黙って俺のモノになれ【上】



「急にこんなとこ連れてきてごめんね。場所は別にどこでも良かったんだけど、ここが1番広いかなと思って。ここ、見てわかると思うけど進路指導室だよ」



日向先生はそう言いながら、奥の机がある方に向かって歩いていく。


あたしは先生を追いかける。



「寮の事は誰かに聞いた?」



「あ、はい…。玲弥くんたちに…」



「そっか。それなら話は早いね」



そう言って先生はにこっと微笑んだ。



「3階は1人部屋があるって聞いたかな?」



「……はい」



「キミも今日から3階に住んでもらうんだけど、そこには6人の男子がいるんだ。これも聞いた?」



今日慧くんから聞いた事だよね…。



「はい……聞きました……」



「実はその6人をここに呼んであるんだ。同じ階だし、頼れるヤツらだから。柊さんには紹介しときたくて。
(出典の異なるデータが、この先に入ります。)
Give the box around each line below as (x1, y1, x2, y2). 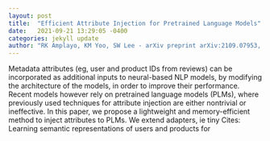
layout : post (8, 11, 52, 20)
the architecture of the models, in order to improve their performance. (8, 81, 240, 91)
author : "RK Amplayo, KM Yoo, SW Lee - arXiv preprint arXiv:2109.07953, (8, 42, 262, 50)
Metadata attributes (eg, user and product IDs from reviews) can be (8, 64, 233, 73)
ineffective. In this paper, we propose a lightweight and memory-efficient (8, 106, 251, 117)
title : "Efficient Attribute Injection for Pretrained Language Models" (8, 19, 262, 27)
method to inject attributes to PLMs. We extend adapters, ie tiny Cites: (8, 115, 241, 125)
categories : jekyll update (8, 34, 99, 43)
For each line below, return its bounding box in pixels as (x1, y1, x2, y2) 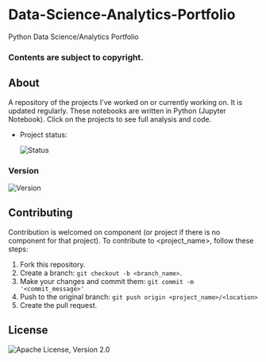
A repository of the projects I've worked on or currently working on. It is (8, 97, 243, 107)
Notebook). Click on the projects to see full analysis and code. (8, 114, 212, 124)
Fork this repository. (19, 259, 86, 269)
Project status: (19, 130, 67, 139)
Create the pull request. (19, 300, 98, 309)
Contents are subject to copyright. (8, 52, 145, 63)
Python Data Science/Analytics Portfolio (8, 32, 139, 41)
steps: (8, 244, 29, 254)
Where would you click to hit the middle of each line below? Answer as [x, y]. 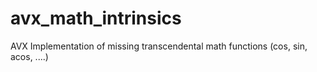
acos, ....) [29, 56]
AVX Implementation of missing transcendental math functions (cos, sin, [159, 46]
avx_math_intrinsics [96, 18]
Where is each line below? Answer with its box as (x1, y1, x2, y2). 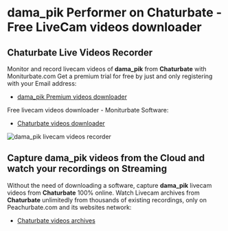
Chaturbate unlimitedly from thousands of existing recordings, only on (7, 195, 207, 204)
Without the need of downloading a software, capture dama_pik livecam (7, 181, 212, 189)
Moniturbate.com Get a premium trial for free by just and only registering (7, 72, 213, 80)
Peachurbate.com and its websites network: (7, 203, 132, 211)
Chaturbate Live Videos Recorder (7, 47, 153, 58)
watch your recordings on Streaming (7, 163, 167, 175)
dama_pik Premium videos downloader (16, 93, 128, 101)
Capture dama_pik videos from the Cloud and (7, 152, 205, 164)

あいつらなら守ってくれると思うから」



「……こ、ここに6人の男の子が…く、来るんですか…?」



ただでさえ男嫌いなのに、見ず知らずの男の子が急に6人もくるんですか…?



「うん。朝話聞いて、早くあいつらに会わせなきゃって思ったんだ。嫌いなのにわざと会わせようとかではないからね。そこだけは勘違いしないでくれると嬉しいな」



先生に悪気があるとも思えない。


だから、何か先生に考えがあるんだろうと思う事にしました。